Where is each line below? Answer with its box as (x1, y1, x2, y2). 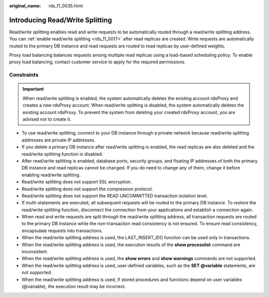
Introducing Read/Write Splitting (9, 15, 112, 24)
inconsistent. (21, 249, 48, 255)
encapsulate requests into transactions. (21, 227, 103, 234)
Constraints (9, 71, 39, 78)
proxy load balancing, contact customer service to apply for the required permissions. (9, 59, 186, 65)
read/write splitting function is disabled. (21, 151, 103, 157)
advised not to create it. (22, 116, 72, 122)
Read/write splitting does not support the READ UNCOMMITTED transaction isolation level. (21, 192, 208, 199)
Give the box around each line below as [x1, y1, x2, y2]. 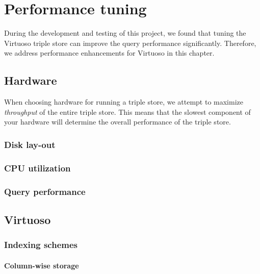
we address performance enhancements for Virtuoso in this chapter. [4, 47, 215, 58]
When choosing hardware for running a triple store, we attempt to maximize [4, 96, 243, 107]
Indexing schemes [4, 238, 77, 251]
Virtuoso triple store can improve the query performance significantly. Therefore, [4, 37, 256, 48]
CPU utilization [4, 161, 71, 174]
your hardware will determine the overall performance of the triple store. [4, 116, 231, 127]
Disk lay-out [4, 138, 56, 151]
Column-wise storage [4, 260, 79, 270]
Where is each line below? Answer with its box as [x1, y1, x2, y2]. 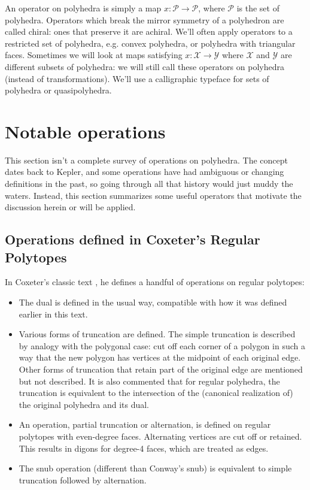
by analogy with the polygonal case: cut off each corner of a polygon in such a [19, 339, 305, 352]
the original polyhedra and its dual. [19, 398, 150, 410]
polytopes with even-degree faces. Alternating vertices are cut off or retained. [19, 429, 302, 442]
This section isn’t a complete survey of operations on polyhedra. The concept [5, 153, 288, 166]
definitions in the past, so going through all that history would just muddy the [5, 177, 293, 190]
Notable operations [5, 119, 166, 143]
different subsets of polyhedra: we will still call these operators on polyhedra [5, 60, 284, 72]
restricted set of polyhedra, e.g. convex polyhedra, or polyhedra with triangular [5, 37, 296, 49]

------------

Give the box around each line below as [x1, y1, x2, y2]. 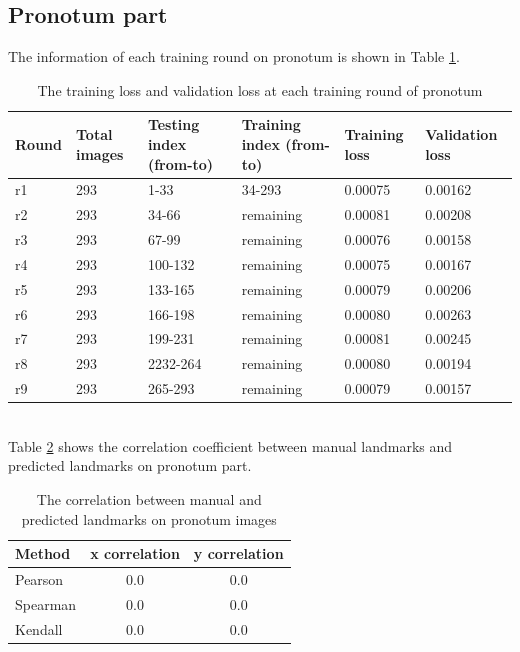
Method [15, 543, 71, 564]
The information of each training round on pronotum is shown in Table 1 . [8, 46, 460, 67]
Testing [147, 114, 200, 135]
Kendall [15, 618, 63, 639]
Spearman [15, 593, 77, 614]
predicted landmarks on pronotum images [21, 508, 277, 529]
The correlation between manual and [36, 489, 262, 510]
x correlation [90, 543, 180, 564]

------------

> [Exercise instructions]:
Each line of the data that has the string "performance" counts once; give the total and nothing else.

> [Task response]:
3